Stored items
+ + +

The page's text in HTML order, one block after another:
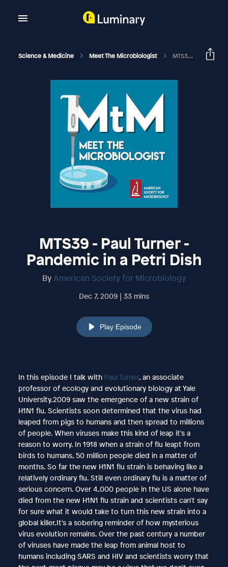
Science & Medicine Meet The Microbiologist MTS39 - Paul Turner - Pandemic In A Petri Dish
MTS39 - Paul Turner -
Pandemic in a Petri Dish
ByAmerican Society for Microbiology
Dec 7, 2009 | 33 mins
Play Episode
In this episode I talk with Paul Turner, an associate
professor of ecology and evolutionary biology at Yale
University.2009 saw the emergence of a new strain of
H1N1 flu. Scientists soon determined that the virus had
leaped from pigs to humans and then spread to millions
of people. When viruses make this kind of leap it's a
reason to worry. In 1918 when a strain of flu leapt from
birds to humans, 50 million people died in a matter of
months. So far the new H1N1 flu strain is behaving like a
relatively ordinary flu. Still even ordinary flu is a matter of
serious concern. Over 4,000 people in the US alone have
died from the new H1N1 flu strain and scientists can't say
for sure what it would take to turn this new strain into a
global killer.It's a sobering reminder of how mysterious
virus evolution remains. Over the past century a number
of viruses have made the leap from animal host to
humans including SARS and HIV and scientists worry that
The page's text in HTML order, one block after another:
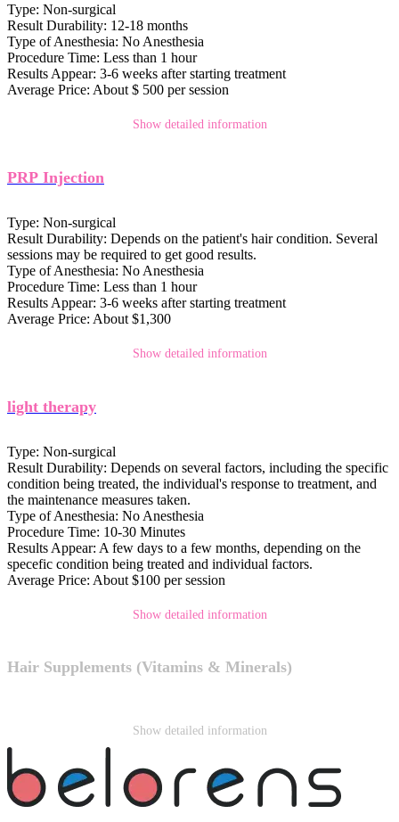
Type: Non-surgical
Result Durability: 12-18 months
Type of Anesthesia: No Anesthesia
Procedure Time: Less than 1 hour
Results Appear: 3-6 weeks after starting treatment
Average Price: About $ 500 per session
Show detailed information
PRP Injection
Type: Non-surgical
Result Durability: Depends on the patient's hair condition. Several
sessions may be required to get good results.
Type of Anesthesia: No Anesthesia
Procedure Time: Less than 1 hour
Results Appear: 3-6 weeks after starting treatment
Average Price: About $1,300
Show detailed information
light therapy
Type: Non-surgical
Result Durability: Depends on several factors, including the specific
condition being treated, the individual's response to treatment, and
the maintenance measures taken.
Type of Anesthesia: No Anesthesia
Procedure Time: 10-30 Minutes
Results Appear: A few days to a few months, depending on the
specefic condition being treated and individual factors.
Average Price: About $100 per session
Show detailed information
Hair Supplements (Vitamins & Minerals)
Show detailed information
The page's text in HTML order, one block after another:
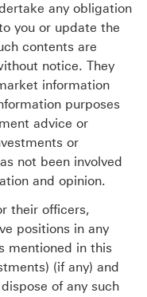
any obligation
you or update the
contents are
notice. They
information
purposes
advice or
or
not been involved
and opinion.
their officers,
positions in any
mentioned in this
(if any) and
of any such
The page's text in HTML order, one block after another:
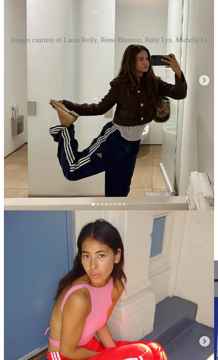
Images courtesy of Laura Reilly, Reese Blutstein, Ruby Lyn, Michelle Li
Last summer, I bought myself a pair ofblack track shorts I wore
maybe three days out of the week for an entire month straight. It was
all I wanted to wear and even on the nights I wanted to dress up, I’d
throw on a “going out” top and kitten heels and call it an outfit. I
an outfit. I felt good in them.
This spring, I decided I wanted a new pair and went into the Adidas
originals store in Soho to see what new color ways were in for the
season. I left with two pairs: thisoff-white pair with yellow stripes
(so very spring) made from a poly-rayon crepe blend that drapes
beautifully and anavy iteration of their adicolor Firebird pants
classic style from their signature polyester tricot material. I just found
out that the navy color way is sold out but you really can’t go wrong
with any color way and the black one…. well, everyone needsa
pair of the black ones. And then I saw these sambae sneakers(not to
be confused with the ubiquitous samba sneakers) which I haven’t
seen before. I brought them all with me to Tokyo and wore them
around town for different occasions, further proving just how
Leaning into spring tones:
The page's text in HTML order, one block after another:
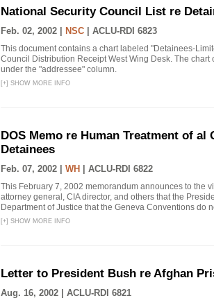
National Security Council List re
Feb. 02, 2002 | NSC ACLU-RDI 6823
This document contains a chart labeled "Detainees-
Council Distribution Receipt West Wing Desk. The
under the "addressee" column.
[+] SHOW MORE INFO
DOS Memo re Human Treatment of al
Detainees
Feb. 07, 2002 | WH ACLU-RDI 6822
This February 7, 2002 memorandum announces to the
attorney general, CIA director, and others that the
Department of Justice that the Geneva Conventions do
[+] SHOW MORE INFO
Letter to President Bush re Afghan
Aug. 16, 2002 | ACLU-RDI 6821
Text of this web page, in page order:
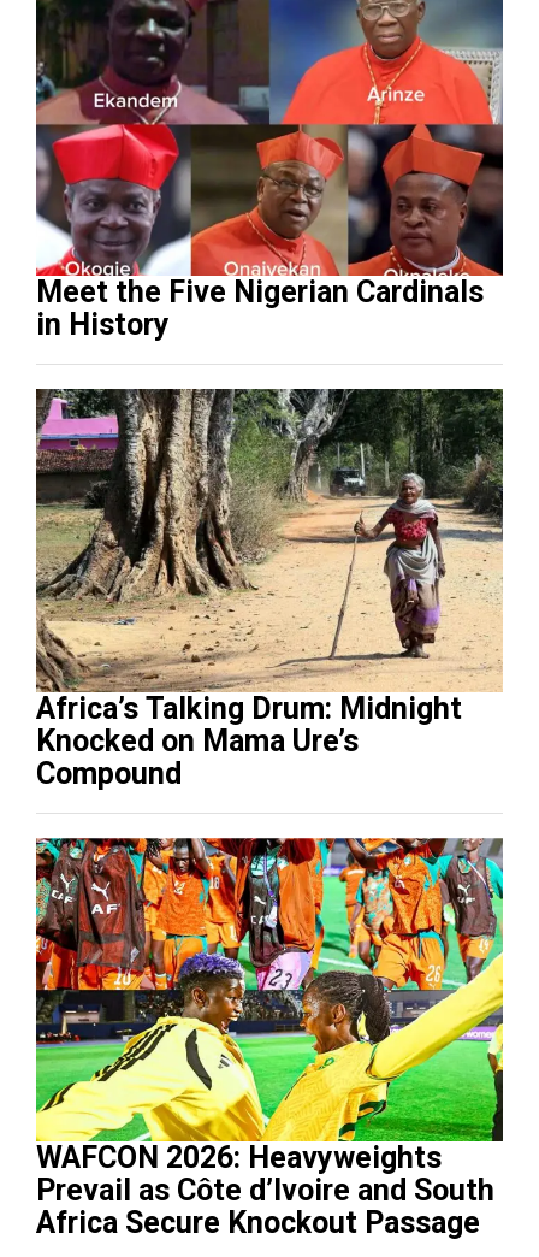
Meet the Five Nigerian Cardinals
in History
Africa’s Talking Drum: Midnight
Knocked on Mama Ure’s
Compound
WAFCON 2026: Heavyweights
Prevail as Côte d’Ivoire and South
Africa Secure Knockout Passage
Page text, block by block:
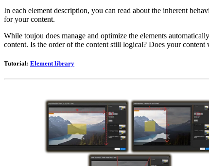
In each element description, you can read about the inherent
for your content.
While toujou does manage and optimize the elements
content. Is the order of the content still logical? Does your
Tutorial: Element library
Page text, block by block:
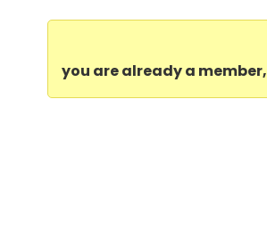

+ + +

#### Task details
Give the lines again exactly, beginning with the first line of the records above and ending with the line that contains "reason to worry.", and include no pictures.

#### Written solution
The page's text in HTML order, one block after another:
Science & Medicine Meet The Microbiologist MTS39 - Paul Turner - Pandemic In A Petri Dish
MTS39 - Paul Turner -
Pandemic in a Petri Dish
ByAmerican Society for Microbiology
Dec 7, 2009 | 33 mins
Play Episode
In this episode I talk with Paul Turner, an associate
professor of ecology and evolutionary biology at Yale
University.2009 saw the emergence of a new strain of
H1N1 flu. Scientists soon determined that the virus had
leaped from pigs to humans and then spread to millions
of people. When viruses make this kind of leap it's a
reason to worry. In 1918 when a strain of flu leapt from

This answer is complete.